Source data:

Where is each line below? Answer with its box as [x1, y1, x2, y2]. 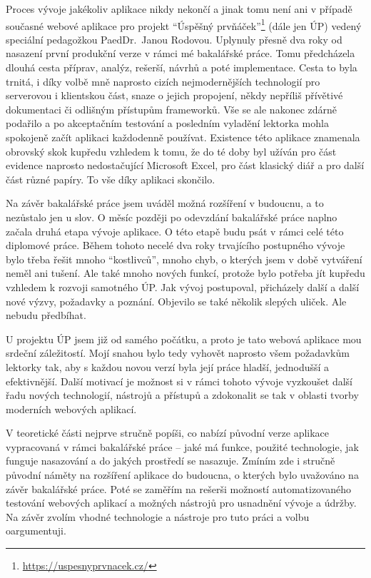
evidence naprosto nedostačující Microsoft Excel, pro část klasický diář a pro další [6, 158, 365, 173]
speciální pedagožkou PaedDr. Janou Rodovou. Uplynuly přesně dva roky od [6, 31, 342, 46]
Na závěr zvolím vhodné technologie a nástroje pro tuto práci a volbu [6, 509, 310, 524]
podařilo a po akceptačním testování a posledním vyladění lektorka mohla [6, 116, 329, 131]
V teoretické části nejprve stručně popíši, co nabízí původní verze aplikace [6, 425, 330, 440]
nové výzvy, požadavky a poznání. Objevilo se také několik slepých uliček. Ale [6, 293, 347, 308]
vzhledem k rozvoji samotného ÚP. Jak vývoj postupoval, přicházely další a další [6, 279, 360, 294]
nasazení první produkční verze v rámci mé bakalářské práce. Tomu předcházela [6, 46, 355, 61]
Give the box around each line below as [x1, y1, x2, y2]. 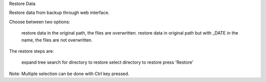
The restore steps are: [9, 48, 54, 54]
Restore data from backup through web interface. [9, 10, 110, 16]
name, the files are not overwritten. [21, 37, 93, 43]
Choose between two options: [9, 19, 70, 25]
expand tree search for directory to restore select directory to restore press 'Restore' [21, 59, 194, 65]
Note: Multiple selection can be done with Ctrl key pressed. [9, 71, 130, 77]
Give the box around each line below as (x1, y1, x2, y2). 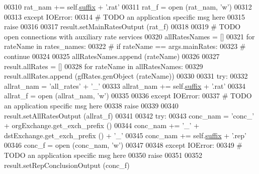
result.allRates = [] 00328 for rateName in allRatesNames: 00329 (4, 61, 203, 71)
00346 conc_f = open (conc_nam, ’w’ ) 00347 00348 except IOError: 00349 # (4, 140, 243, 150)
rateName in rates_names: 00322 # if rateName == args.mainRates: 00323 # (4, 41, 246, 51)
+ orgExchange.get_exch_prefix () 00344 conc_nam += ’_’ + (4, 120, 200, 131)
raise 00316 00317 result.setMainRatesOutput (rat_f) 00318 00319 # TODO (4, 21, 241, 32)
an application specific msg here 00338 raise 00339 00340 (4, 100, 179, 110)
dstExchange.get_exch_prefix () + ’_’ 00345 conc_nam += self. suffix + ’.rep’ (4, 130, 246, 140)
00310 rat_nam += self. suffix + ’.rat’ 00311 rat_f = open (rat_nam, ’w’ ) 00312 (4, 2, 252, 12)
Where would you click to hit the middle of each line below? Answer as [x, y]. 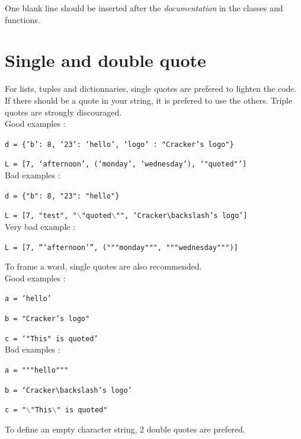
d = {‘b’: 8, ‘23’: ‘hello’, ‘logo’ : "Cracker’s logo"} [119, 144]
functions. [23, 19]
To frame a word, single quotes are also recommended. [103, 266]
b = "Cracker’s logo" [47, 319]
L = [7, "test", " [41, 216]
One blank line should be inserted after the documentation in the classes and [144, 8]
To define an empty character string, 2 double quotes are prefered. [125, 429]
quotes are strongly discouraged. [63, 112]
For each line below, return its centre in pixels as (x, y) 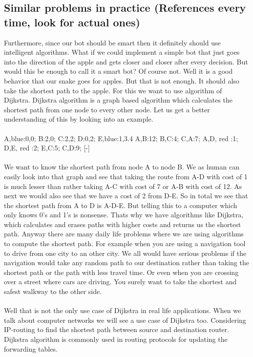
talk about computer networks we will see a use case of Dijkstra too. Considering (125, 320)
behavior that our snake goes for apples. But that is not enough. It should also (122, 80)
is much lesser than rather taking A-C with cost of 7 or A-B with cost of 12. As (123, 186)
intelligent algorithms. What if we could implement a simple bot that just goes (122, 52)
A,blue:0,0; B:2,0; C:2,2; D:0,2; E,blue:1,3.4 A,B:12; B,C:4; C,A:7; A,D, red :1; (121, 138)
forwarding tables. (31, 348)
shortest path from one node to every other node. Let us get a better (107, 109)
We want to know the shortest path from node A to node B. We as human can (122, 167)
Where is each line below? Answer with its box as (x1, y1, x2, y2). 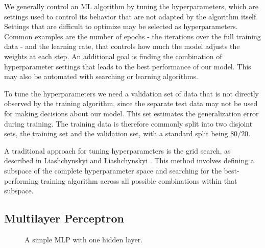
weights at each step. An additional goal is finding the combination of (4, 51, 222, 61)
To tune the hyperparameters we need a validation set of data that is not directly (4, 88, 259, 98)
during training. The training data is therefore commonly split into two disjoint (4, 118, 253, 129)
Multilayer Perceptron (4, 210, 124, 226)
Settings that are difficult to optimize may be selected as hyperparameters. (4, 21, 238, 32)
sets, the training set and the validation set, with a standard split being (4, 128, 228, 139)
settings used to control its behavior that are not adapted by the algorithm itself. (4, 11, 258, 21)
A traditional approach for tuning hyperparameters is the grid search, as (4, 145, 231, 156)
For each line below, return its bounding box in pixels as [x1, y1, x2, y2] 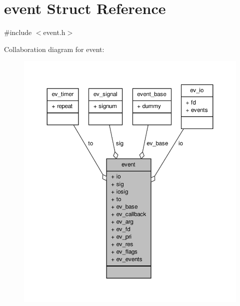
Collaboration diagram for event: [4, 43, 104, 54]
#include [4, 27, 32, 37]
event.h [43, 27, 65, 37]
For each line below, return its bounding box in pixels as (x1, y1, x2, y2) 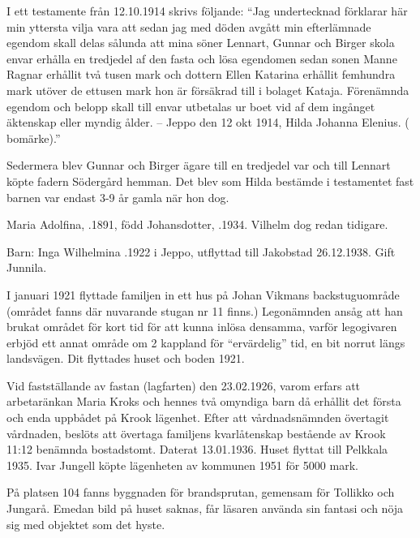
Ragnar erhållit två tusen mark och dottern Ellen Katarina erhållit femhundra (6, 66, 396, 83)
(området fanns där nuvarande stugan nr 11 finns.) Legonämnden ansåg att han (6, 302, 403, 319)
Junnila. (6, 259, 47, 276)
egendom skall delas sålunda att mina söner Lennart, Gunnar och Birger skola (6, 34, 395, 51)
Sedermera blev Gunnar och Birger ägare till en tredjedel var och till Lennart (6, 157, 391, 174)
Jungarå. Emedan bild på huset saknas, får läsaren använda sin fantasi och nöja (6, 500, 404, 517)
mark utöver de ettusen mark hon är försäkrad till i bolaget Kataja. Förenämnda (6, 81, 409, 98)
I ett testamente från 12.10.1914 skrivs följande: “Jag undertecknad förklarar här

» TASK STATEMENT
Please print each of the records word for word, keeping the pictures out.

» SOLUTION TO THIS PROBLEM
Where is each line below? Answer with its box as [x1, y1, x2, y2]. 
evidence naprosto nedostačující Microsoft Excel, pro část klasický diář a pro další [6, 158, 365, 173]
speciální pedagožkou PaedDr. Janou Rodovou. Uplynuly přesně dva roky od [6, 31, 342, 46]
Na závěr zvolím vhodné technologie a nástroje pro tuto práci a volbu [6, 509, 310, 524]
podařilo a po akceptačním testování a posledním vyladění lektorka mohla [6, 116, 329, 131]
V teoretické části nejprve stručně popíši, co nabízí původní verze aplikace [6, 425, 330, 440]
nové výzvy, požadavky a poznání. Objevilo se také několik slepých uliček. Ale [6, 293, 347, 308]
vzhledem k rozvoji samotného ÚP. Jak vývoj postupoval, přicházely další a další [6, 279, 360, 294]
nasazení první produkční verze v rámci mé bakalářské práce. Tomu předcházela [6, 46, 355, 61]
Give the box around each line below as [x1, y1, x2, y2]. 
The restore steps are: [9, 48, 54, 54]
Restore data from backup through web interface. [9, 10, 110, 16]
name, the files are not overwritten. [21, 37, 93, 43]
Choose between two options: [9, 19, 70, 25]
expand tree search for directory to restore select directory to restore press 'Restore' [21, 59, 194, 65]
Note: Multiple selection can be done with Ctrl key pressed. [9, 71, 130, 77]
Give the box around each line below as (x1, y1, x2, y2). 
result.allRates = [] 00328 for rateName in allRatesNames: 00329 (4, 61, 203, 71)
00346 conc_f = open (conc_nam, ’w’ ) 00347 00348 except IOError: 00349 # (4, 140, 243, 150)
rateName in rates_names: 00322 # if rateName == args.mainRates: 00323 # (4, 41, 246, 51)
+ orgExchange.get_exch_prefix () 00344 conc_nam += ’_’ + (4, 120, 200, 131)
raise 00316 00317 result.setMainRatesOutput (rat_f) 00318 00319 # TODO (4, 21, 241, 32)
an application specific msg here 00338 raise 00339 00340 (4, 100, 179, 110)
dstExchange.get_exch_prefix () + ’_’ 00345 conc_nam += self. suffix + ’.rep’ (4, 130, 246, 140)
00310 rat_nam += self. suffix + ’.rat’ 00311 rat_f = open (rat_nam, ’w’ ) 00312 (4, 2, 252, 12)
Where would you click to hit the middle of each line below? Answer as [x, y]. 
d = {‘b’: 8, ‘23’: ‘hello’, ‘logo’ : "Cracker’s logo"} [119, 144]
functions. [23, 19]
To frame a word, single quotes are also recommended. [103, 266]
b = "Cracker’s logo" [47, 319]
L = [7, "test", " [41, 216]
One blank line should be inserted after the documentation in the classes and [144, 8]
To define an empty character string, 2 double quotes are prefered. [125, 429]
quotes are strongly discouraged. [63, 112]
For each line below, return its centre in pixels as (x, y) 
talk about computer networks we will see a use case of Dijkstra too. Considering (125, 320)
behavior that our snake goes for apples. But that is not enough. It should also (122, 80)
is much lesser than rather taking A-C with cost of 7 or A-B with cost of 12. As (123, 186)
intelligent algorithms. What if we could implement a simple bot that just goes (122, 52)
A,blue:0,0; B:2,0; C:2,2; D:0,2; E,blue:1,3.4 A,B:12; B,C:4; C,A:7; A,D, red :1; (121, 138)
forwarding tables. (31, 348)
shortest path from one node to every other node. Let us get a better (107, 109)
We want to know the shortest path from node A to node B. We as human can (122, 167)
Where is each line below? Answer with its box as (x1, y1, x2, y2). 
weights at each step. An additional goal is finding the combination of (4, 51, 222, 61)
To tune the hyperparameters we need a validation set of data that is not directly (4, 88, 259, 98)
during training. The training data is therefore commonly split into two disjoint (4, 118, 253, 129)
Multilayer Perceptron (4, 210, 124, 226)
Settings that are difficult to optimize may be selected as hyperparameters. (4, 21, 238, 32)
sets, the training set and the validation set, with a standard split being (4, 128, 228, 139)
settings used to control its behavior that are not adapted by the algorithm itself. (4, 11, 258, 21)
A traditional approach for tuning hyperparameters is the grid search, as (4, 145, 231, 156)
For each line below, return its bounding box in pixels as [x1, y1, x2, y2] 
Collaboration diagram for event: [4, 43, 104, 54]
#include [4, 27, 32, 37]
event.h [43, 27, 65, 37]
For each line below, return its bounding box in pixels as (x1, y1, x2, y2) 
Ragnar erhållit två tusen mark och dottern Ellen Katarina erhållit femhundra (6, 66, 396, 83)
(området fanns där nuvarande stugan nr 11 finns.) Legonämnden ansåg att han (6, 302, 403, 319)
Junnila. (6, 259, 47, 276)
egendom skall delas sålunda att mina söner Lennart, Gunnar och Birger skola (6, 34, 395, 51)
Sedermera blev Gunnar och Birger ägare till en tredjedel var och till Lennart (6, 157, 391, 174)
Jungarå. Emedan bild på huset saknas, får läsaren använda sin fantasi och nöja (6, 500, 404, 517)
mark utöver de ettusen mark hon är försäkrad till i bolaget Kataja. Förenämnda (6, 81, 409, 98)
I ett testamente från 12.10.1914 skrivs följande: “Jag undertecknad förklarar här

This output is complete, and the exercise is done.